Sharon Gannon’s Path to Yoga

1. Q: When and where did you first start to get interested in yoga?

SHARON: When I was 16 I moved with my family to Seattle Washington, a city in the Pacific Northwest of the United States. I lived there until moving to New York City when I was 32. When I was 18 I started to practice meditation, after attending a lecture by a student of Krishnamurti, where the simple instructions “close your eyes, sit still and quiet for a few minutes,” were given to the members of the audience. During my early twenties I studied laboratory Alchemy, which shares some kinship to yoga in that it deals with transmuting the gross to the refined. My Alchemy teacher, Randy Hall encouraged me to meditate as well as to study metaphysics and ancient scripture and to that aim introduced me to the Theosophical Library, which had a branch in Seattle. The library provided me with a wealth of books about alchemy and metaphysics as well as yoga, religion, spirituality and biographies of Indian and Tibetan yogis, saints and their practices. When I attended college as a dance student, I continued to study Indian history, spirituality, art, music and dance.
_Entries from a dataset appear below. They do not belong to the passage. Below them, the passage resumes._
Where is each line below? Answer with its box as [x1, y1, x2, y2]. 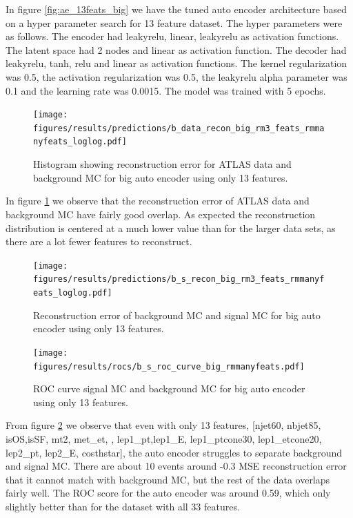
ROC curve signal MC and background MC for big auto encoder [33, 381, 305, 396]
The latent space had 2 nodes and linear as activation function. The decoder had [6, 42, 347, 57]
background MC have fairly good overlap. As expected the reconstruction [6, 207, 316, 221]
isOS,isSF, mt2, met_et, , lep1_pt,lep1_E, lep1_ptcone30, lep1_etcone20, [6, 431, 322, 445]
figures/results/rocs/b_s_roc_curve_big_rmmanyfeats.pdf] [33, 361, 305, 372]
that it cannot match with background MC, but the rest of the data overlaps [6, 472, 330, 486]
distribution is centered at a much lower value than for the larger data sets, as [6, 220, 336, 235]
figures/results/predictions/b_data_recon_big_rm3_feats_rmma [33, 123, 325, 133]

2. Q: Why did you start to practice yoga?

SHARON: Initially I wanted to get closer to God, I wanted to become a better person. I felt stupid and incompetent as well as out of control of my life and had deep self-loathing. I had an idealized concept of what enlightenment was and I wanted to investigate. In 1982 I saw a film—The Animals’ Film—a British documentary that probed into the relationship between human beings and other animals. Those 2 hours and 20 minutes in that movie theatre altered my life like no other single incident. The film explored the many cruel ways that we exploit animals. The movie caused me to rethink everything I was doing with my life. I knew that I had glimpsed into a reality that not many people had seen or cared to know about. Right after the film, I devoted my life to doing something that might change what I saw in the film. I wanted to stop the insanity and suffering I saw in that film. I wanted to help to free the animals and to free the minds of human beings who were abusing animals. I wanted to find out if we could live in a different way—a way based on kindness, not degradation, cruelty and slavery. I realized that for a whole society to change I had to be willing to change myself. I became a vegan. But I was still unable to speak effectively to others about animals—as I was too filled with sadness, anger, blame and self-righteousness.
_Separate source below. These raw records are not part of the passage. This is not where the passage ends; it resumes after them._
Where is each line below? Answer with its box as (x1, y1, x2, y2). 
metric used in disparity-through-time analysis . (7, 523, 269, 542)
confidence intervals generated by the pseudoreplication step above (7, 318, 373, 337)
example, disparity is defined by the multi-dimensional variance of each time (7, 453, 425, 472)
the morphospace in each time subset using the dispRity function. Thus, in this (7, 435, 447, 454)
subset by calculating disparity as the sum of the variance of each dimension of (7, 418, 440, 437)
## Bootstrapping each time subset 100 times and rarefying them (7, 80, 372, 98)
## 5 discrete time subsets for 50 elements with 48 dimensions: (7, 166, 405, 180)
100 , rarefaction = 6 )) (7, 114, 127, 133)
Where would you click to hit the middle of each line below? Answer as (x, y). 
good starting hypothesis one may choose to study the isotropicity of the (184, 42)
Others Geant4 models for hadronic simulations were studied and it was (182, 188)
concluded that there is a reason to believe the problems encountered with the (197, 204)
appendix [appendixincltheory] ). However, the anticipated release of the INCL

About a year later I broke my back in an accident and went to see a yoga teacher to help me with my pain. During that first class I realized that yoga was going to be my way to change myself, and if I could change myself—then that was the first step to changing the world. Only through the power of love can we discover the ability to truly change.

3. Q: What does it mean to you to practice yoga?

SHARON: Yoga practices are practices to wake a person up to who they really are. I am interested in waking up, which entails dropping who I think I am and letting go of my ignorance, negative emotions and all that separates me from reality—from others and from God. I want to experience the Truth. I pray every day that I can be humble enough and focused enough in order to let go and allow myself to be open to transformation.

4. Q: What motivated you to begin to teach yoga?

SHARON: When I lived in NYC during the early 1980s, I was an artist, musician, dancer and painter and had been studying and practicing yoga for some years. Many of the people who would come to my performances knew that I also practiced yoga. They began asking me to teach them some yoga practices. Very quickly I had more requests for yoga than I did for my music, dance or art performances. So I realized that if I was going to be helpful to others—it was through the medium of yoga that I was going to be able to do that, so I should become better at what I was doing—so as to benefit others.